The need for school-based assistance for teachers and learners led to the establishment of institution-base support teams called Teacher Support Teams (TST), which focuses on assisting teachers with the management of learners with special needs. The TST’s helps teachers deal with problems by themselves, and referrals are limited to cases the school-based team cannot deal with. The health promotion project (Appendix Q) resulted in schools operating in a holistic manner in addressing the needs of learners by mainly encouraging them to pursue the development of their physical, psychological, social and educational potential. This was achieved by promoting and enhancing their self-esteem and promoting positive relationships amongst all members of the school community. According to Johnson and Lazarus (2003), through health promotion schools can provide a holistic and comprehensive approach to dealing with difficulties and promoting learners’ well-being. This requires adopting an eco-systemic view whereby difficulties which are manifested are understood not only in terms of the individual but the environment as well. This means that intervention entails the transformation of the individual as well as the school environment and all its constituents.
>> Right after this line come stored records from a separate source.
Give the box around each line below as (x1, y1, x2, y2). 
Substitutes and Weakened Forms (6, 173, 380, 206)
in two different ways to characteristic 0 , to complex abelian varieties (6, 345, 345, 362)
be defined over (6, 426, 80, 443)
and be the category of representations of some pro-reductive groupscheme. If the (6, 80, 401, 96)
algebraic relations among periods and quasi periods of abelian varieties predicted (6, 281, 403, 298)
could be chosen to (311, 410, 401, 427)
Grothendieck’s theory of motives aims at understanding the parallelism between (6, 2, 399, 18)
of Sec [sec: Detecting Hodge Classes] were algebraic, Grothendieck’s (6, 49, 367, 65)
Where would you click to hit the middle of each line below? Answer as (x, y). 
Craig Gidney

As Johnson and Lazarus (2003) point out, the health promoting school is a strategy for promoting the well-being of members of the school and surrounding community. The driving force behind the development of health promoting schools is the belief that in every community, children are the most important natural resource and must be at the heart of development and that their wellbeing, knowledge and energy will determine the future of villages and communities.
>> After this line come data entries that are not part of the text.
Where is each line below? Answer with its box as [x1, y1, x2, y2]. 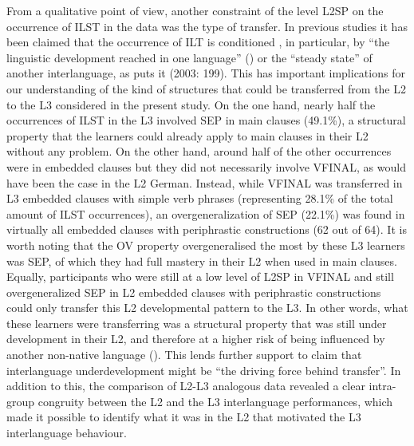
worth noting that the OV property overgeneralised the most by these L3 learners [6, 236, 405, 253]
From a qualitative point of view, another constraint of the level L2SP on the [6, 2, 384, 18]
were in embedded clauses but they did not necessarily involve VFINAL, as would [6, 158, 406, 175]
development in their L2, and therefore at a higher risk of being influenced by [6, 330, 385, 347]
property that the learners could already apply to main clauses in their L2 [6, 127, 369, 144]
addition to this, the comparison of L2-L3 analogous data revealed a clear [6, 377, 365, 394]
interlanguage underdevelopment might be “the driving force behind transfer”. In [6, 361, 401, 378]
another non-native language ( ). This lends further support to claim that [6, 346, 362, 363]

This is in perfect unison to the mental health model which considers the social aspects of health, including lifestyle, socioeconomic status, and preventive education (Strein et al., 2003). The central characteristic of the public health model, which distinguishes it from the ‘medical model’, is its emphasis on prevention as well as treatment (ibid). Despite extreme personal and systemic stress and enormous challenges such as poverty and HIV and AIDS threatening the lives of teachers, parents and learners, the importance of the school and education as a symbol of hope in impoverished communities cannot be underestimated. According to Strein et al., (2003, p.24) schools are not merely an adjunct to the mental health delivery system, but are the primary providers of mental health services for children – the de facto mental health system for children.

Proponents of the mental health model recommend that mental health be redefined as an integral component of primary health, not as just an adjunct or an afterthought (Strein et al., 2003).
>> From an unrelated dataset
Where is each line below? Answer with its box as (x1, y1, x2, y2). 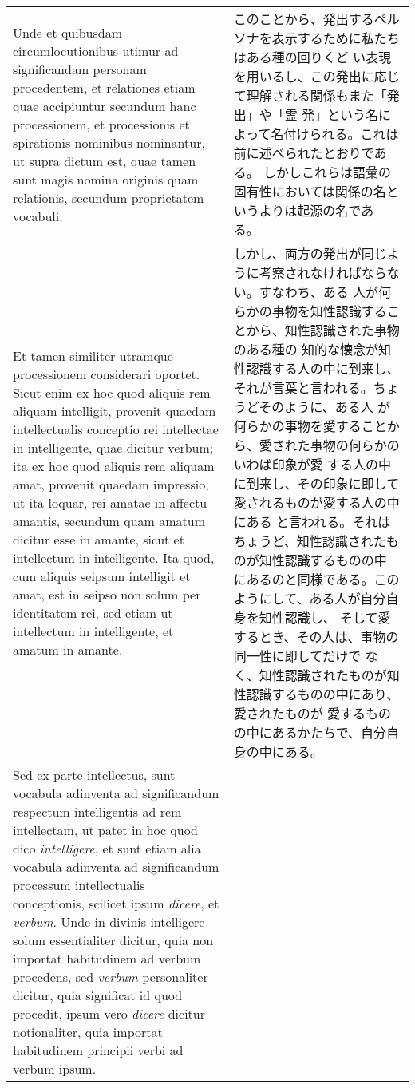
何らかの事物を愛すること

All members of the school community unite in providing the best possible learning environment for the children in order that they may rise above their circumstances and realise their dreams.

According to the UNICEF declaration, “through education children gain knowledge and skills to survive, to learn, to live dignified lives and to contribute to the development of their communities and their nation”. But, as Vergnani et al., (1998) put it, the policy of health

promoting schools can only be successfully implemented if it is accompanied by the allocation of adequate resources in the form of finances, person power and skills. Achieving this would pave the way for providing a healthier future for South African children. Vergnani et al., (ibid) maintain that in order to develop health promoting schools, inter-sectoral collaboration is essential. This should be understood as collaboration of people from different disciplines, sectors and government departments – as ‘partners’ in education. Health promotion resulted in schools operating in a holistic manner in addressing the needs of the learners. Together with educators, social workers, counsellors and school community, school health services should ensure that orphans and other vulnerable children are identified and referred appropriately to psycho-social support services (Departments of Health & Basic Education, 2012). This would combat the prevalent fragmentation, territoriality and duplication of services, which, among other things, impact on the delivery of School Psychological Services.